* DATA FOR PROCESSING:
-.-.-

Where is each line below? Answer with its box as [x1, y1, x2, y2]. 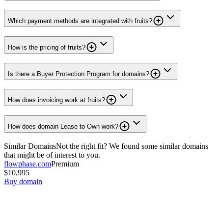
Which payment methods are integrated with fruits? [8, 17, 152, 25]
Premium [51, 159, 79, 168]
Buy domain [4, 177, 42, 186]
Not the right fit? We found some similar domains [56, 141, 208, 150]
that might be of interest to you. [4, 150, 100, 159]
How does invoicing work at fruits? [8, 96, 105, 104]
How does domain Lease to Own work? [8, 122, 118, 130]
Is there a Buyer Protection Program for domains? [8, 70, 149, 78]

-.-.-

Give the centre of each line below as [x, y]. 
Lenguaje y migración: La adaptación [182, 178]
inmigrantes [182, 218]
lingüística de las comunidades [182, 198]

-.-.-

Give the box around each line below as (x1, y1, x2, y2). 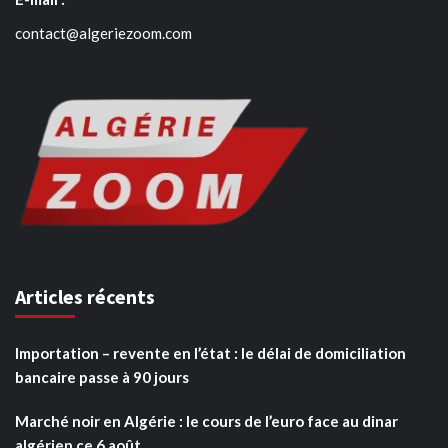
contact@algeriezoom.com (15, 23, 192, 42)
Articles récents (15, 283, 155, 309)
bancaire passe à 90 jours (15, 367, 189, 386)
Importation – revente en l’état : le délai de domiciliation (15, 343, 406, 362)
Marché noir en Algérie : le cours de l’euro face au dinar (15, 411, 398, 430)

-.-.-

* PROBLEM:
From the data above, return every line from the line that has "bancaire passe à 90 jours (15, 367, 189, 386)" up to and including the line that has "Marché noir en", exactly.

* OUTPUT OF THE EXERCISE:
bancaire passe à 90 jours (15, 367, 189, 386)
Importation – revente en l’état : le délai de domiciliation (15, 343, 406, 362)
Marché noir en Algérie : le cours de l’euro face au dinar (15, 411, 398, 430)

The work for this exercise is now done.